## WHAT TO PRODUCE
Below is a listing; repeat exactly the lines from the one containing "Northeast. Recife is" to the one containing "Territorial (213, 58)", both included.

################

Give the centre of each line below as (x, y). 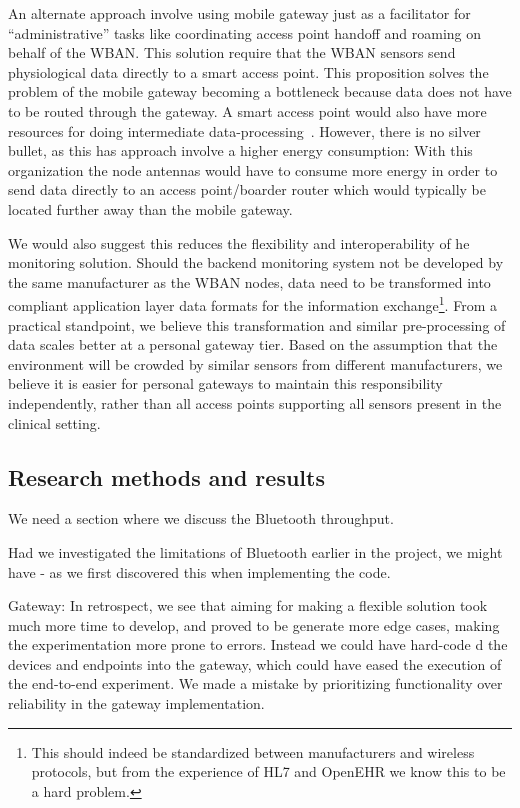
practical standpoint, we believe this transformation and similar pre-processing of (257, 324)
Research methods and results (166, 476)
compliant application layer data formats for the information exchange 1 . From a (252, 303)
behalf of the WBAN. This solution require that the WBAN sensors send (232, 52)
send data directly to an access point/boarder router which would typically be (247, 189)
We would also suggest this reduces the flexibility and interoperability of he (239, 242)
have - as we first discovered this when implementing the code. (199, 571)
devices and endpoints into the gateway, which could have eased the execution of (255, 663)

################

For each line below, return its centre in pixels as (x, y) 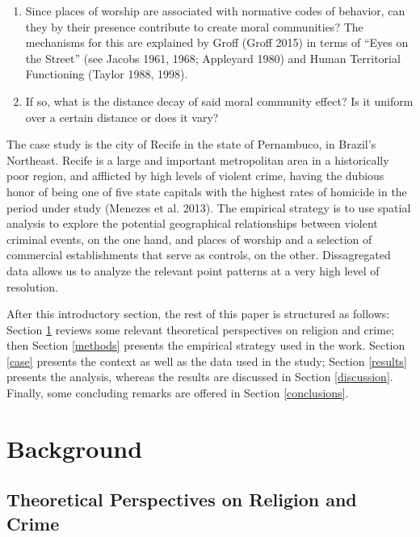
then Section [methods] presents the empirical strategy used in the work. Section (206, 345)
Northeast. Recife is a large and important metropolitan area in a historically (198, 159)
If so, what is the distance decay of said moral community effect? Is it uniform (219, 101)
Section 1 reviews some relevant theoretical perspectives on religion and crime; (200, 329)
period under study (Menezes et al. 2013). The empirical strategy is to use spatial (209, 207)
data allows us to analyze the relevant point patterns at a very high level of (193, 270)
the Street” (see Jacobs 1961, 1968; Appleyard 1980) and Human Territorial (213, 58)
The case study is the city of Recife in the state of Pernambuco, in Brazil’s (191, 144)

################

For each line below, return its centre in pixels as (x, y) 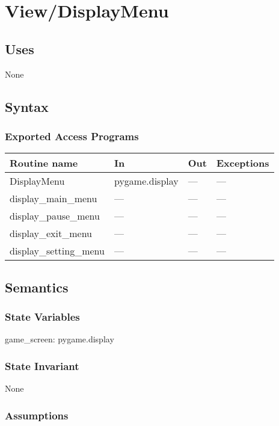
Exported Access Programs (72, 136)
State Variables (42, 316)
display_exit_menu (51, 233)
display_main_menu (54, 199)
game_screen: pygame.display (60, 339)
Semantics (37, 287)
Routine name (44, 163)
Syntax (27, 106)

################

## WRITTEN ANSWER
Northeast. Recife is a large and important metropolitan area in a historically (198, 159)
If so, what is the distance decay of said moral community effect? Is it uniform (219, 101)
Section 1 reviews some relevant theoretical perspectives on religion and crime; (200, 329)
period under study (Menezes et al. 2013). The empirical strategy is to use spatial (209, 207)
data allows us to analyze the relevant point patterns at a very high level of (193, 270)
the Street” (see Jacobs 1961, 1968; Appleyard 1980) and Human Territorial (213, 58)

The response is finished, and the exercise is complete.